Fungability is an important concept for money in order to work. A landmark case in scottland around 1750 (Crawfurd v. The Royal Bank) recognized that fungability is more important than the individual right in the money. The very same conclusion has been held up in virtually every juristiction imaginable since.

Miners, which very much depend on fungability to run their business, would be dammaging the very foundation on which they are running their business, if they would undermine fungability.

Since you would need the cooperation of the majority of miners, to do something that is not in their self-interest, a serious attack on fungability is not easy to pull off, although it gives credible threat to encourage debate.


Whether this works or not lies largely in the way the Bitcoin software developers pitch their change. For example this cut would be much less directed if you invalidate bitcoins that are older than 3 years. Independent of the Satoshi coins I would favor something like that to clean up lost bitcoin accounts and to shorten the block chain that needs to be cached by all clients. I think Bitcoin is still young enough for such adjustments to work.
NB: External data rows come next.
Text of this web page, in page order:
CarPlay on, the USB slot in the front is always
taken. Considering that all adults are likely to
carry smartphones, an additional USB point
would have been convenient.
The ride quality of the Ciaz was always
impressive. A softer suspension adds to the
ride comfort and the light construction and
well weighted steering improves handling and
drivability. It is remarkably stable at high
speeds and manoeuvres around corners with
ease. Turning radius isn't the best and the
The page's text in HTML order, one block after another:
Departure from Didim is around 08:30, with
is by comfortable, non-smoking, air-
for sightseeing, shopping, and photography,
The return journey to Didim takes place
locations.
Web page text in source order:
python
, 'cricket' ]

The difference between cutting the Satoshi stack and the Crawfurd v. The Royal Bank case IMO is that in the latter invalidating money in active use greatly threatened the viability of the currency whereas in the former the money is just lying around anyway and its existence is a threat to the stability of the currency itself.

For real fungibility with bitcoin we need to add real anonymity, something like zerocoin or some bank like structures that provides huge scale money laundering (in the way this currently works with established money). At the moment bitcoins leave behind such a huge paper trail you can hardly describe any coin as equal to any other, except those freshly minted.


'fungibility'


> majority of the Bitcoin software authors would agree to do so

The majority of miners would need to adopt the new software, and in theory the "economic majority" would too: https://en.bitcoin.it/wiki/Economic_majority


I didn't differentiate between them, because - really - do you think the miners take a close look at the protocol the software they are using actually implements? Much less so the end users.
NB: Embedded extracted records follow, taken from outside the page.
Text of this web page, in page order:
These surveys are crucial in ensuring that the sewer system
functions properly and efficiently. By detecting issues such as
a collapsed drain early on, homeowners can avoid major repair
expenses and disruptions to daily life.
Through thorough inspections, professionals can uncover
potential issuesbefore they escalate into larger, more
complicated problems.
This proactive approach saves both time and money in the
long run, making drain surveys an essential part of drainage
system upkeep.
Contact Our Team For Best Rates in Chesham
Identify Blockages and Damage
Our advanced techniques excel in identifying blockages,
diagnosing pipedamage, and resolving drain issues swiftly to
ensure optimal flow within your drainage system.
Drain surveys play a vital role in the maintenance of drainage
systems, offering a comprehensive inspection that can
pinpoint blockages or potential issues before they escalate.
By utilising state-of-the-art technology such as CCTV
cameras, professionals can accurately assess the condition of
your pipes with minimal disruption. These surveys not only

I see the software engineers of the Bitcoin clients as a largely underestimated force in the network dynamics. Even one subtly placed bug could bring down the whole currency in the long run.


Why should they be invalidated? Why shouldn't the inventor of something useful benefit from the invention?


He/She/They should, but having 4% of the total amount of a currency in the hand of one completely unknown person / organization is quite a threat to its stability. Also I would see a reward of one billion dollar as pretty excessive. And that is only the worth at the current market value.


Excessive based on what metric? Inventing the worlds first successful peer-to-peer crypto-currency? Zuck @ Facebook, and other startups (Square etc.) made their founders far richer. Do you realize how hard it is to build trust in a currency even if you are a government?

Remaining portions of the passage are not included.